2.3 Arts

Now we will cover the tools of data visualization via ggplot2.
The ggplot2 syntax has three essential components for generating graphics: data, aes, and geom, implementing the following philosophy;

A statistical graphic is a mapping of data variables to aesthetic attributes of geometric objects.
(Wilkinson 2005)

Coding complex graphics via ggplot() may appear at first intimidating, yet it is very simple once you understand the three primary components:

  • data: a data frame e.g., the first argument in ggplot(data, ...).

  • aes: specifications for x-y variables and the variables that differentiate geom objects by color , shape, or size. e.g., aes(x = var_x, y = var_y, shape = var_z)

  • geom: geometric objects such as points, lines, bars, etc. with parameters given in the (), e.g., geom_point(), geom_line(), geom_histogram()

We can further refine a plot by adding secondary components or characteristics such as

  • stat: data transformation, overlay of statistical inferences etc.

  • scales: scaling data points etc.

  • coord: Cartesian coordinates, polar coordinates, mapping projections etc.

  • facet: laying out multiple plot panels in a grid etc.

However, don’t worry about learning details. You don’t need to know them all. All you need is a basic but solid understanding of the three primary components that makes up the structure of the ggplot syntax. You can find everything else by Internet search.
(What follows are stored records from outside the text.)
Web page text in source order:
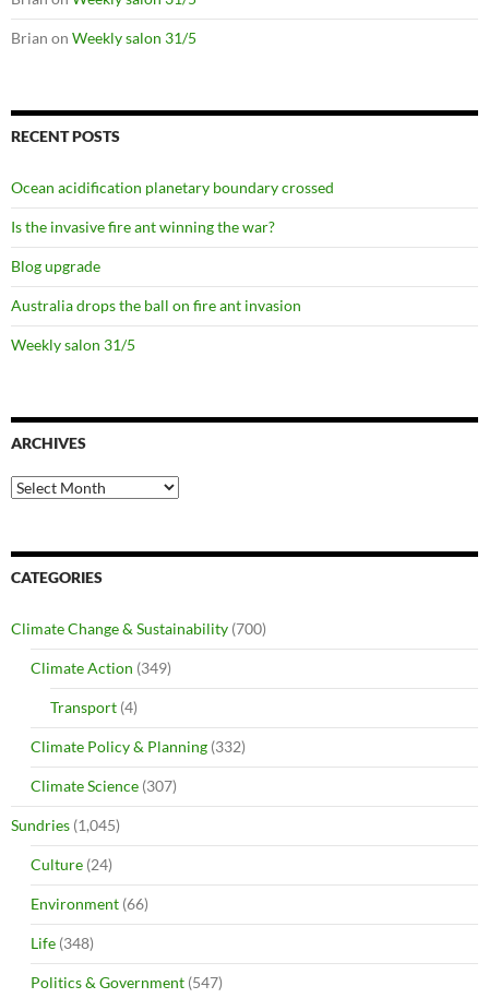
Brian on Weekly salon 31/5
RECENT POSTS
Ocean acidification planetary boundary crossed
Is the invasive fire ant winning the war?
Blog upgrade
Australia drops the ball on fire ant invasion
Weekly salon 31/5
ARCHIVES
Archives
CATEGORIES
Climate Change & Sustainability (700)
Climate Action (349)
Transport (4)
Climate Policy & Planning (332)
Climate Science (307)
Sundries (1,045)
Culture (24)
Environment (66)
Life (348)
Politics & Government (547)
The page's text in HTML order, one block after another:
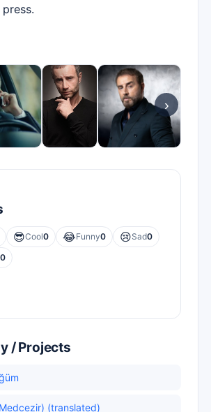
›
😎Cool0 😂Funny0 😢Sad0
0
/ Projects
(translated)
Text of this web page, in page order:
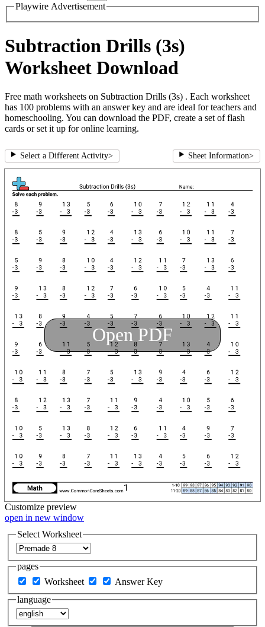
Playwire Advertisement
Subtraction Drills (3s)
Worksheet Download
Free math worksheets on Subtraction Drills (3s) . Each worksheet
has 100 problems with an answer key and are ideal for teachers and
homeschooling. You can download the PDF, create a set of flash
cards or set it up for online learning.
Select a Different Activity> Sheet Information>
Open PDF
Customize preview
open in new window
Select Worksheet
pages
Worksheet
Answer Key
language
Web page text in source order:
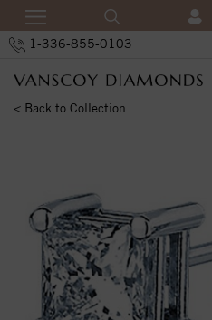
1-336-855-0103
< Back to Collection
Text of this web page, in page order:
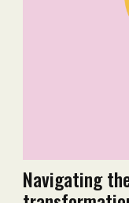
Navigating
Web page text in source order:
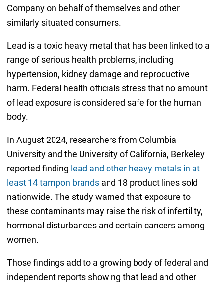
Company on behalf of themselves and other
similarly situated consumers.
Lead is a toxic heavy metal that has been linked to a
range of serious health problems, including
hypertension, kidney damage and reproductive
harm. Federal health officials stress that no amount
of lead exposure is considered safe for the human
body.
In August 2024, researchers from Columbia
University and the University of California, Berkeley
reported finding lead and other heavy metals in at
least 14 tampon brandsand 18 product lines sold
nationwide. The study warned that exposure to
these contaminants may raise the risk of infertility,
hormonal disturbances and certain cancers among
women.
Those findings add to a growing body of federal and
independent reports showing that lead and other
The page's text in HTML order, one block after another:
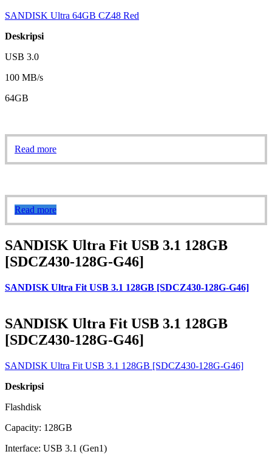
SANDISK Ultra 64GB CZ48 Red
Deskripsi
USB 3.0
100 MB/s
64GB
Read more
Read more
SANDISK Ultra Fit USB 3.1 128GB
[SDCZ430-128G-G46]
SANDISK Ultra Fit USB 3.1 128GB [SDCZ430-128G-G46]
SANDISK Ultra Fit USB 3.1 128GB
[SDCZ430-128G-G46]
SANDISK Ultra Fit USB 3.1 128GB [SDCZ430-128G-G46]
Deskripsi
Flashdisk
Capacity: 128GB
Interface: USB 3.1 (Gen1)
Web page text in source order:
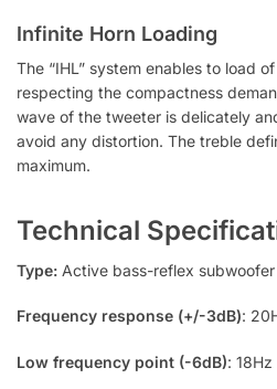
Infinite Horn Loading
The “IHL” system enables to load
respecting the compactness
wave of the tweeter is delicately
avoid any distortion. The treble
maximum.
Technical
Type: Active bass-reflex subwoofer
Frequency response (+/-3dB):
Low frequency point (-6dB): 18Hz
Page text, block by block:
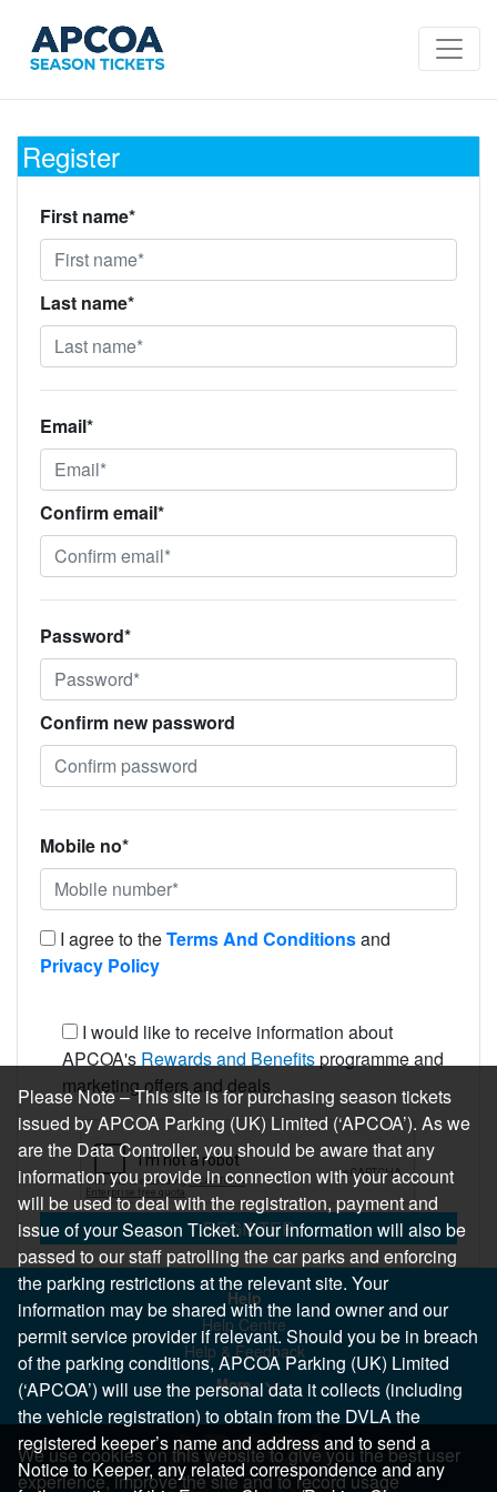
Register
First name*
Last name*
Email*
Confirm email*
Password*
Confirm new password
Mobile no*
I agree to theTerms And Conditionsand
Privacy Policy
I would like to receive information about
APCOA's Rewards and Benefitsprogramme and
marketing offers and deals
REGISTER
Help
Help Centre
Help & Feedback
More..
We use cookies on this website to give you the best user
experience, improve the site and to record usage
Please Note – This site is for purchasing season tickets
issued by APCOA Parking (UK) Limited (‘APCOA’). As we
are the Data Controller, you should be aware that any
information you provide in connection with your account
will be used to deal with the registration, payment and
issue of your Season Ticket. Your information will also be
passed to our staff patrolling the car parks and enforcing
the parking restrictions at the relevant site. Your
information may be shared with the land owner and our
permit service provider if relevant. Should you be in breach
of the parking conditions, APCOA Parking (UK) Limited
(‘APCOA’) will use the personal data it collects (including
the vehicle registration) to obtain from the DVLA the
registered keeper’s name and address and to send a
Notice to Keeper, any related correspondence and any
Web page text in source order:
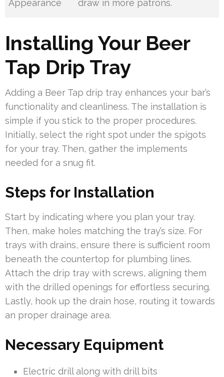
Appearance draw in more patrons.
Installing Your Beer
Tap Drip Tray
Adding a Beer Tap drip tray enhances your bar’s
functionality and cleanliness. The installation is
simple if you stick to the proper procedures.
Initially, select the right spot under the spigots
for your tray. Then, gather the implements
needed for a snug fit.
Steps for Installation
Start by indicating where you plan your tray.
Then, make holes matching the tray’s size. For
trays with drains, ensure there is sufficient room
beneath the countertop for plumbing lines.
Attach the drip tray with screws, aligning them
with the drilled openings for effortless securing.
Lastly, hook up the drain hose, routing it towards
an proper drainage area.
Necessary Equipment
Electric drill along with drill bits
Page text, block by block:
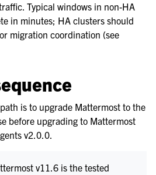
Typical windows in non-HA
in minutes; HA clusters should
migration coordination (see
is to upgrade Mattermost to the
before upgrading to Mattermost
v2.0.0.
v11.6 is the tested
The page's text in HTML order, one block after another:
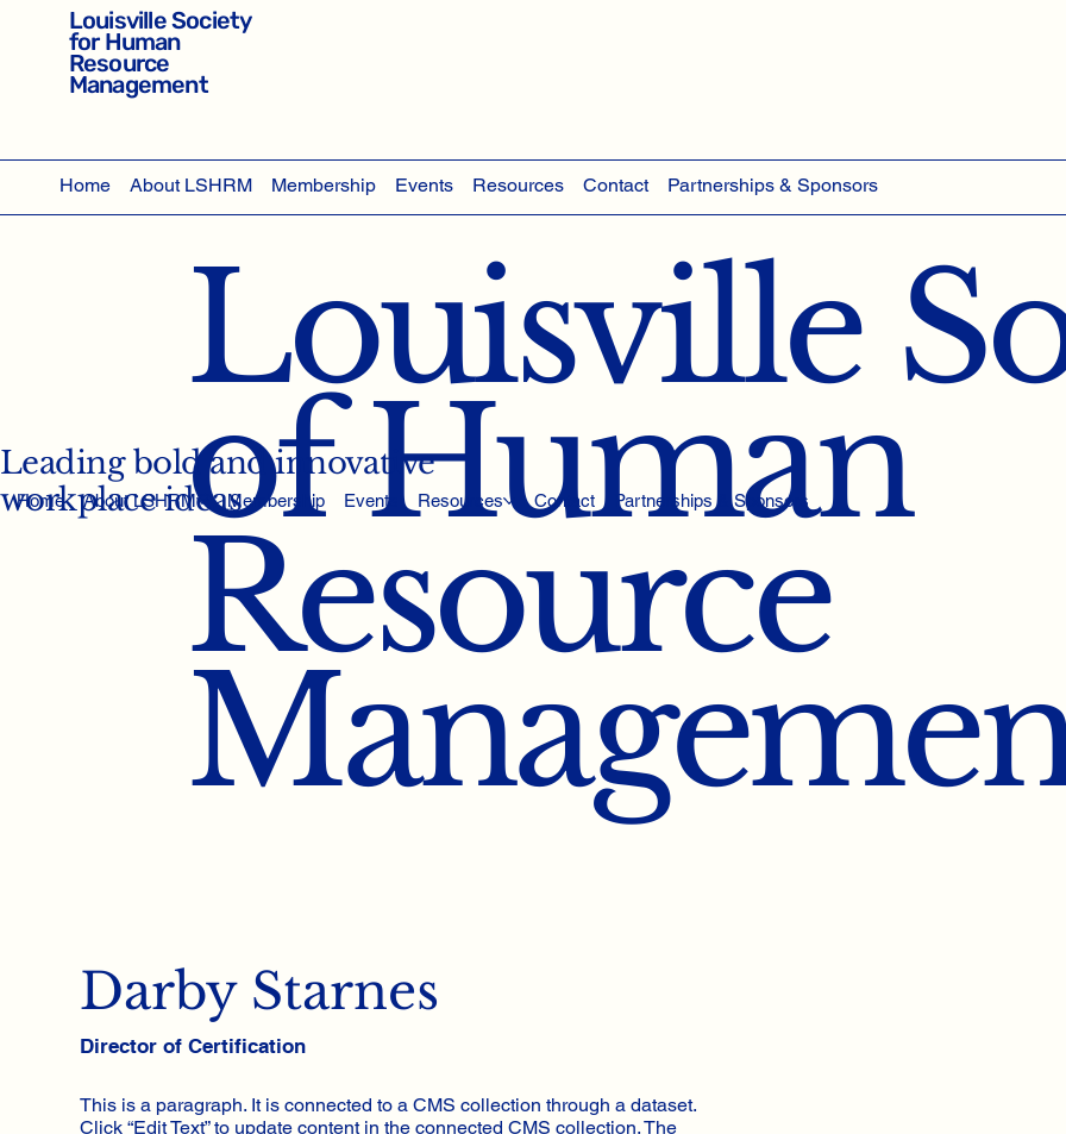
Louisville
of Human
Resource
Leading bold and innovative
workplace ideas
Home About LSHRM Membership Events Resources Contact Partnerships & Sponsors
Louisville Society
for Human
Resource
Management
Home About LSHRM Membership Events Resources Contact Partnerships & Sponsors
Darby Starnes
Director of Certification
This is a paragraph. It is connected to a CMS collection through a dataset.
Click “Edit Text” to update content in the connected CMS collection. The
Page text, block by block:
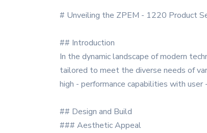
# Unveiling the ZPEM - 1220 Product
## Introduction
In the dynamic landscape of modern
tailored to meet the diverse needs of
high - performance capabilities with user
## Design and Build
### Aesthetic Appeal
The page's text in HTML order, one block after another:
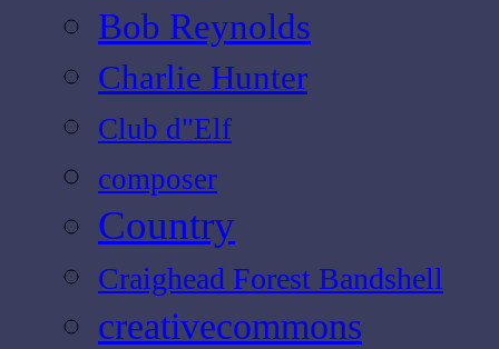
Bob Reynolds
Charlie Hunter
Club d"Elf
composer
Country
Craighead Forest Bandshell
creativecommons
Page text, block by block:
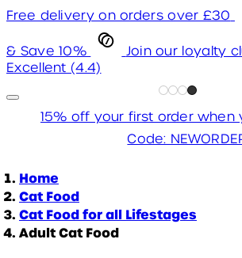
Free delivery on orders over £30
& Save 10% Join our loyalty
Excellent (4.4)
15% off your first order when
Code:
Home
Cat Food
Cat Food for all Lifestages
Adult Cat Food
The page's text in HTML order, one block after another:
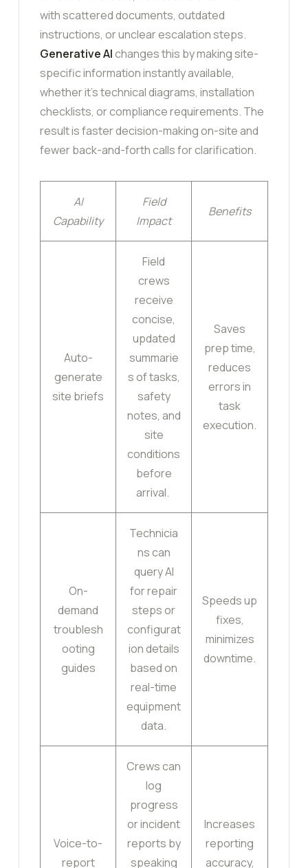
with scattered documents, outdated
instructions, or unclear escalation steps.
Generative AIchanges this by making site-
specific information instantly available,
whether it’s technical diagrams, installation
checklists, or compliance requirements. The
result is faster decision-making on-site and
fewer back-and-forth calls for clarification.
AI
Capability
Field
Impact
Benefits
Auto-
generate
site briefs
Field
crews
receive
concise,
updated
summarie
s of tasks,
safety
notes, and
site
conditions
before
arrival.
Saves
prep time,
reduces
errors in
task
execution.
On-
demand
troublesh
ooting
guides
Technicia
ns can
query AI
for repair
steps or
configurat
ion details
based on
real-time
equipment
data.
Speeds up
fixes,
minimizes
downtime.
Voice-to-
report
Crews can
log
progress
or incident
reports by
speaking
Increases
reporting
accuracy,
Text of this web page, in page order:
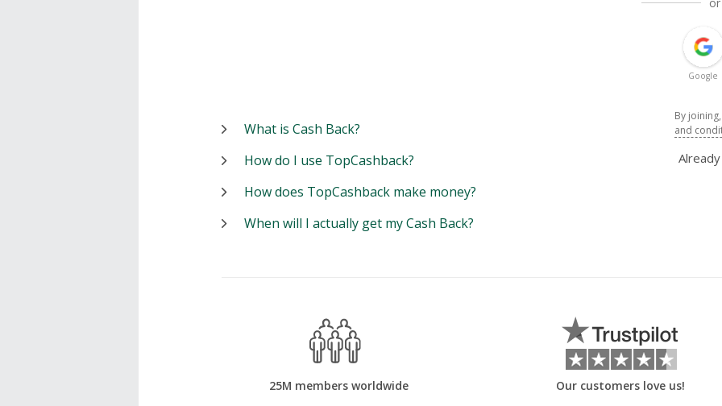
Google
By
and
What is Cash Back?
How do I use TopCashback?
How does TopCashback make money?
When will I actually get my Cash Back?
25M members worldwide Our customers love us!
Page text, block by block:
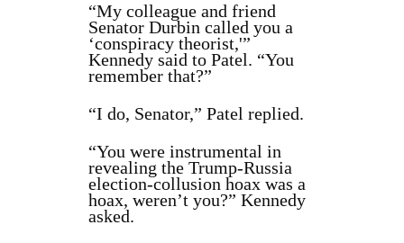
“My colleague and friend
Senator Durbin called you a
‘conspiracy theorist,'”
Kennedy said to Patel. “You
remember that?”
“I do, Senator,” Patel replied.
“You were instrumental in
revealing the Trump-Russia
election-collusion hoax was a
hoax, weren’t you?” Kennedy
asked.
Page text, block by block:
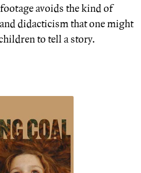
avoids the kind of
didacticism that one might
to tell a story.

Tip #3. Learn to ask questions in Internet search for what you want to accomplish with your custom plots. You will frequently find answers in Stack Overflow.

Let’s generate five common types of plots: scatter-plots, line-graphs, boxplots, histograms, and barplots. To provide a context, we will use these plots to explore potential causes of flight departure delays.

First, let’s consider the possibility of congestion at an airport during certain times of the day or certain seasons. We can use barplots to see whether there is any obvious pattern in the flight distribution across flight origins (i.e., airports) in New York City. A barplot shows observation counts (e.g., rows) by category.

ggplot(data = flights,  # the first argument is the data frame
       mapping = aes(x = origin)) +   # the second argument is mapping, which is aes()   
  geom_bar()  #  after "+" operator of ggplot(), we add geom_XXX() elements 

We can make the plot more informative and aesthetic.

ggplot(data = flights, 
       mapping = aes(x = origin, fill = origin)) +  # here "fill" gives bars distinct colors 
  geom_bar() +  
  facet_wrap( ~ hour)  #  "facet_wrap( ~ var)" generates a grid of plots by var 

Another way to see the same information is a histogram.

flights %>% 
  filter(hour >= 5) %>%  # exclude hour earlier than 5 a.m.
  ggplot(aes(x = hour, fill = origin)) + geom_histogram(binwidth = 1, color = "white") 

While mornings and late afternoons tend to get busy, there is not much difference in the number of flights across airports.

Exercise

  • Generate a bar graph showing the number of flights by carrier in the flights dataset. Hint: use aes(x=...) and + geom_bar().

  • Add color coded origins of flights to the previous graph. Hint: use aes(x=..., fill=...).

  • Filter the flights data for the date of Janauary 1st and generate a scatter plot of distance and air time. Hint: use filter(), ggplot(aes(x=..., y=...)), and + geom_point(alpha=0.1).

  • Add a fitted linear curve to the previous plot. Hint: use + geom_smooth(method="lm").

  • Further filter the data for the distance range of [0, 2800] and carrier to be either “AA (American Airways)”, “DL (Delta)”, and “WN (Southwest)” and color-code the graph by carrier. Hint: use filter(..., carrier %in% c("AA", "DL", "WN")) and aes(x=..., y=..., color=...) and geom_smooth(method="lm", se=FALSE).

References

Wilkinson, Leland. 2005. The Grammar of Graphics.